Es wurde nicht nur einfach gespielt. Die Künstler machten Späße oder erzählten Stories. Die Musik war gemischt. Etliche alte Künstler, die im alten Stil spielten aber auch junge Leute, die moderner spielten. Darunter einige junge Frauen. Es war für uns ein gelungener Abend. Uns gefiel die Musik und die Ungezwungenheit der Künstler und des Publikums. Wir kannten nur einen der Künstler: Pat Boone. Er, der in Nashville geboren wurde, trug zwei Songs vor.
Es ist der 2.11.03. Von Nashville fahren wir nach Chattanooga. Wir können uns nur wiederholen. Hier ist eine unwahrscheinliche Gegend. Alles wunderschön. Wir fahren durch die hügelige Landschaft, haben Ausblicke auf großzügig angelegte Besitzungen und schöne Häuser.Südlich von McMinnville verändert sich die Landschaft. Wir kommen in eine Gegend, in der sehr viel höhere Berge sind. Wir fahren in einem Flusstal durch diese Berge hindurch
Auf der Strecke haben wir schon mehrere Hinweise auf "Savage Gulf SNA" gesehen. Wir fahren deshalb zu dieser Stelle, in der Hoffnung, dort einen Stellplatz zu finden. Wir kommen auf einen schön gelegen Platz, bei dem jedoch die Info geschlossen ist. Ich laufe ins Privathaus des Rangers. Seine Frau bedauert jedoch, dass wir hier nicht übernachten dürfen. Sie nennt uns aber einen Campground im "Fall Creek Falls SP". Dort würde es uns bestimmt gefallen, denn d ort seien die höchsten Wasserfälle östl. der Rockys.
Die # 284 E, TN bringt uns dann in den SP. Wir fahren zuerst zu den Wasserfällen. Dort muss man aber ein Stück laufen. Dafür ist es heute zu spät. Es dämmert schon. Die Registrierung des Campgrounds ist nicht besetzt. Man soll sich in einer bestimmten Zeit bei einem Officer melden. Wir fahren unregistriert auf gut Glück auf den Campground und stellen uns auf den freien Stellplatz B 142 mitten im Wald.
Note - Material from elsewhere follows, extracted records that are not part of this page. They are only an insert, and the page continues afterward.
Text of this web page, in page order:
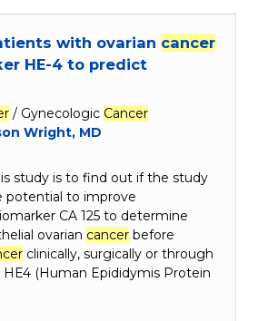
with ovarian cancer
HE-4 to predict
/ Gynecologic Cancer
Wright, MD
study is to find out if the study
potential to improve
CA 125 to determine
ovarian cancer before
clinically, surgically or through
HE4 (Human Epididymis Protein
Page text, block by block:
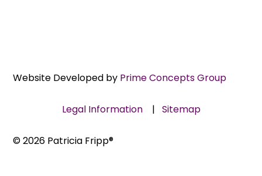
Website Developed by Prime Concepts Group
Legal Information| Sitemap
© 2026 Patricia Fripp®

Beim Abendessen kommt ein PKW und hält bei uns. Ein Ranger steigt aus und fragt nach unserer Registrierung, die wir ja nicht haben. Für $ 18,50 Campgebühr registriert er uns gerne und wünscht noch einen schönen Abend. Es ist halt alles viel zwangloser als in Europa, wo dies mit Sicherheit zu einer handfesten Auseinandersetzung geführt hätte, weil wir uns unberechtigt aufgestellt haben.
Fall Creek Fall
Wir haben sehr warme Tage bis 28°C, aber auch sehr kühle Nächte. Heute ist es im Womo nur 15°C, als wir aufstehen.Sobald aber die Sonne über den Bäumen ist, wird es wieder warm.
Auf dem Weg zum Fall stehen drei Rehe direkt an der Straße. Sie sehen uns an und fressen weiter.
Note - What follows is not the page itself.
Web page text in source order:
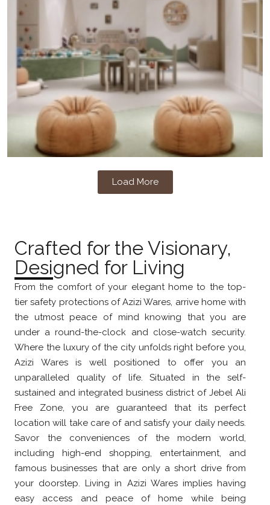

Wir sehen uns jetzt den Wasserfall des Fall Creek an. Das Womo parken wir in der Nähe auf einem Parkplatz. Es sind nur einige hundert Meter bis zu einer Aussichtsstelle. Aus einem kleinen Bach fällt ein schöner Schleierfall in einen 78 m hohen Felskessel. Der Wasserfall ist damit der höchste östlich der Rockys. Obwohl es etliche Hinweise und Verbote gibt, z.B. nicht hinter den Wasserfall zu gehen, kann man bis ganz dicht an die Sehenswürdigkeiten herankommen. Wir meinen langsam zu verstehen, was man hier unter "Freiheit" versteht. So sind auch in den Campgrounds, die hier alle im natürlichen Hochwald liegen, an jedem Stellplatz eine Feuerstelle und ein Grill. Überall wird davon Gebrauch gemacht. Der Rauch und der Grillgeruch liegt dann über dem Gelände.
Heute kommen wir nach Chattanooga und zum Choo Choo Train. Erst geht es weiter durch Wald, bis wir dann hoch über dem Tal des Sequatchie herauskommen. Man hat bei gutem Wetter schöne Ausblicke. Heute für uns kein Thema, da der Himmel zugezogen ist.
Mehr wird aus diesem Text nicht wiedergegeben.